I also don't know whether Prisma even supports abstracting away the complicated logic we're trying to do here. We might need to use the raw feature (that we're starting with). Prisma is a relatively new tool and can't handle everything people want to do.

It definitely can be that I'm lacking knowledge to decide correctly or maybe I gave up too early but what I understood is, in our case, it doesn't seem too promising.

I looked at your codeshare and it looked like it was the right direction, and I think you're thinking about this well and asking good questions. I gave you access to the repo; sorry you did't have it til now.

Thank you!

eadsoy commented 2 years ago

Using this approach with CTEs: https://stackoverflow.com/a/68684814/10684149, I named the first CTE query that looks for long period of inactivity long_period_of_inactivity, and the second one that returns most recent activity date most_recent_activity. If the first query doesn't return a result, the second query is executed. In the second query I selected moment as we have in the first one and included_in_block_timestamp in receipts just to match the integer data type in diff_to_previous and see if we get results. This is very long and the execution time was around 459 ms, with my testnet account. I am just adding it here as a working and one whole query.

WITH long_period_of_inactivity AS (       SELECT       moment,       diff_to_previous       FROM (             SELECT ,              / 1 day = 60sec 60min 24h = 86400 sec/                  ((EXTRACT(epoch FROM moment) - EXTRACT(epoch FROM lag(moment) over (ORDER BY moment))) / 86400)::int                  AS diff_to_previous             FROM (                   SELECT TO_TIMESTAMP(R."included_in_block_timestamp"/1000000000) as moment                   FROM PUBLIC.RECEIPTS R                        LEFT OUTER JOIN PUBLIC.ACTION_RECEIPTS AR ON R.RECEIPT_ID = AR.RECEIPT_ID             WHERE 'esinadsoy.testnet' IN (SIGNER_ACCOUNT_ID)             ORDER BY moment DESC             ) as t1       ) as t2       / Change to diff_to_previous > 180 /       WHERE (diff_to_previous > 180)       ORDER BY moment DESC       LIMIT 1       ), most_recent_activity AS (             SELECT TO_TIMESTAMP(receipt."included_in_block_timestamp"/1000000000) as moment, included_in_block_timestamp             FROM (                   SELECT                    FROM PUBLIC.receipts R                   LEFT OUTER JOIN PUBLIC.ACTION_RECEIPTS AR ON R.RECEIPT_ID = AR.RECEIPT_ID                               WHERE 'esinadsoy.testnet' IN (SIGNER_ACCOUNT_ID)             ) as receipt             WHERE NOT EXISTS (TABLE long_period_of_inactivity)             ORDER BY moment DESC             LIMIT 1       ) TABLE long_period_of_inactivity UNION ALL TABLE most_recent_activity

If I look for over 180 days of inactivity period, since it doesn't exist, it runs the second query and moment is the most recent activity date: Screen Shot 2022-02-21 at 16 39 39

If I look for over 5 days of inactivity period, since it exists, it runs the first query we already had: Screen Shot 2022-02-21 at 16 42 30

ryancwalsh commented 2 years ago

@eadsoy Thanks for the diagrams and explanations at https://github.com/NEAR-Edu/near-certification-tools/issues/17#issuecomment-1046625720

Scenario 1 probably would never happen since I think the certificate being issued (on the Issue Date) would cause activity on mainnet for that account. Even if it didn't, though, we definitely feel like someone's competencies are "fresh" as of Issue Date.

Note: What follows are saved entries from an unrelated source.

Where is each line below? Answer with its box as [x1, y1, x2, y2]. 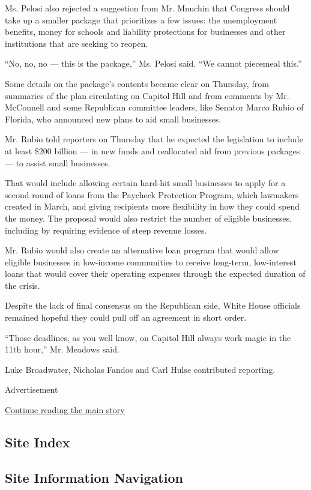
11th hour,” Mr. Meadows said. [5, 343, 119, 355]
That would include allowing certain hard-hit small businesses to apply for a [5, 177, 286, 189]
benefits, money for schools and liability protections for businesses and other [5, 25, 286, 38]
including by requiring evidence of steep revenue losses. [5, 223, 207, 236]
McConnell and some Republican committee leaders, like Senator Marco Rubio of [5, 101, 304, 113]
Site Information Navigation [5, 468, 183, 486]
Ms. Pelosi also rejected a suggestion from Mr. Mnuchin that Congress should [5, 2, 290, 14]
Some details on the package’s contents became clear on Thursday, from [5, 77, 269, 89]
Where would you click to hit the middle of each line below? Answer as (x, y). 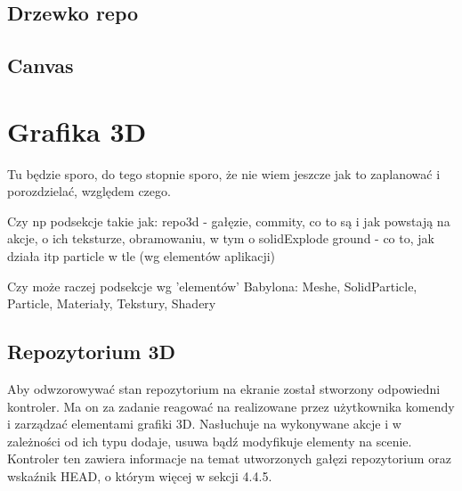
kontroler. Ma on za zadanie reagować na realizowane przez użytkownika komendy (231, 406)
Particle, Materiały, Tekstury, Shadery (112, 303)
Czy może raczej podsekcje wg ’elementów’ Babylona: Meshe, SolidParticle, (212, 286)
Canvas (41, 65)
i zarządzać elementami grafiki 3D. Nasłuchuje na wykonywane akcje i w (204, 424)
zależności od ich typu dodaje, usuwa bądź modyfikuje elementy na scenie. (210, 441)
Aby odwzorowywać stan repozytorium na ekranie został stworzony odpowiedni (224, 389)
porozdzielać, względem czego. (89, 191)
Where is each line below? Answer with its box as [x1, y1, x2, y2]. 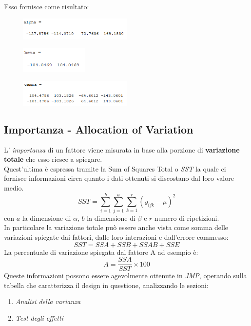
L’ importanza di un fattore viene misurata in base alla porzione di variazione [4, 144, 240, 154]
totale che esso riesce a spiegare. [4, 154, 102, 164]
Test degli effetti [15, 312, 63, 323]
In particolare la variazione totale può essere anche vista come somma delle [4, 222, 229, 232]
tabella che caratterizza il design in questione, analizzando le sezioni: [4, 280, 209, 290]
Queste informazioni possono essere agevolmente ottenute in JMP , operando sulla [4, 270, 247, 281]
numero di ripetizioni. [154, 212, 219, 223]
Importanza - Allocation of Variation [4, 121, 193, 136]
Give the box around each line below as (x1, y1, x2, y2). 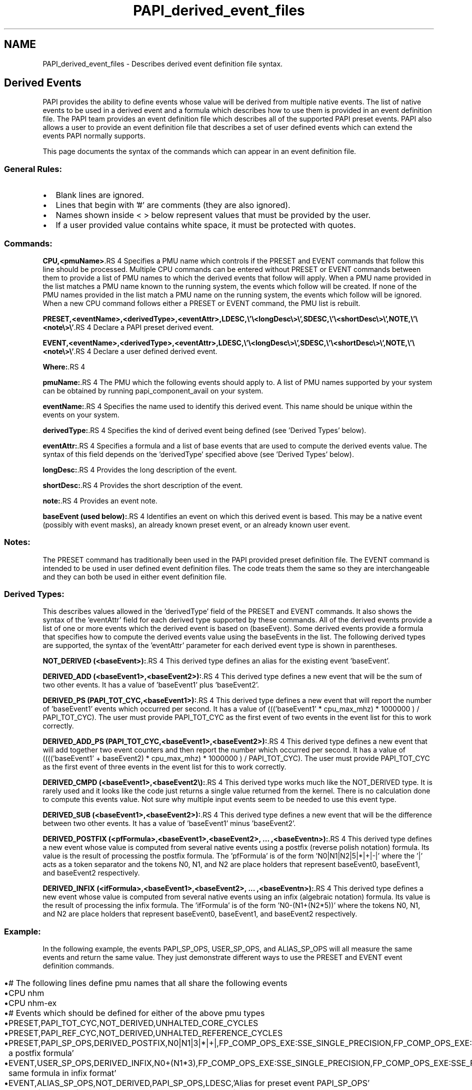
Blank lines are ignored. (55, 190, 144, 200)
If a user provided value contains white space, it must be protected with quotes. (55, 220, 356, 230)
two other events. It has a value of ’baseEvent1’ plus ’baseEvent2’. (42, 680, 259, 689)
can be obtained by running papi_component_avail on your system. (42, 386, 263, 395)
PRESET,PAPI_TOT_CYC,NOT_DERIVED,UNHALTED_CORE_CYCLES (8, 1018, 258, 1028)
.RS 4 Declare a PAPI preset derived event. (73, 322, 214, 331)
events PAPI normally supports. (42, 131, 145, 140)
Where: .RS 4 (42, 362, 85, 371)
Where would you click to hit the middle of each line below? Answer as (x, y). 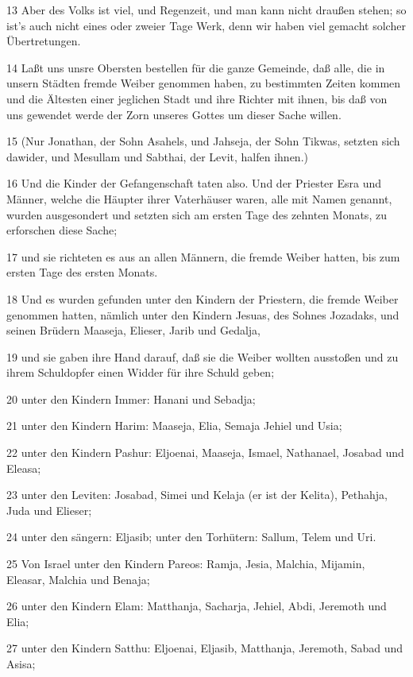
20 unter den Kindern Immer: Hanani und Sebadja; (131, 398)
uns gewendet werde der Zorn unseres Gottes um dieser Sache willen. (174, 114)
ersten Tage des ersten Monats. (82, 272)
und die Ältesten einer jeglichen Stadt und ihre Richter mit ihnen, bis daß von (197, 98)
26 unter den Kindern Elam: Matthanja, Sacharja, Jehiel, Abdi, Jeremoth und (197, 606)
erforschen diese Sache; (62, 230)
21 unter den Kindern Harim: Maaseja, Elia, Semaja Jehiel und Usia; (174, 426)
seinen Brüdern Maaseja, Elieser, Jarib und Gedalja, (133, 330)
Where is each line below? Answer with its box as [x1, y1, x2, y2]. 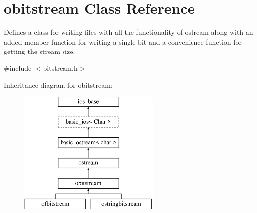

Scenario 2 is a great catch. You're right. Our approach of using the lag function to calculate the diff between each row is not a comprehensive enough check. I think for the most recent row we also need to calculate the diff between that moment and "now".

I had never heard of CTEs and am glad you found them.

I'm really appreciating your thought process, questions, and your pursuit of these new approaches (like CTEs).

If you're able to continue solving these problems on this branch https://github.com/NEAR-Edu/near-certification-tools/tree/feature/getExpiration that would be wonderful.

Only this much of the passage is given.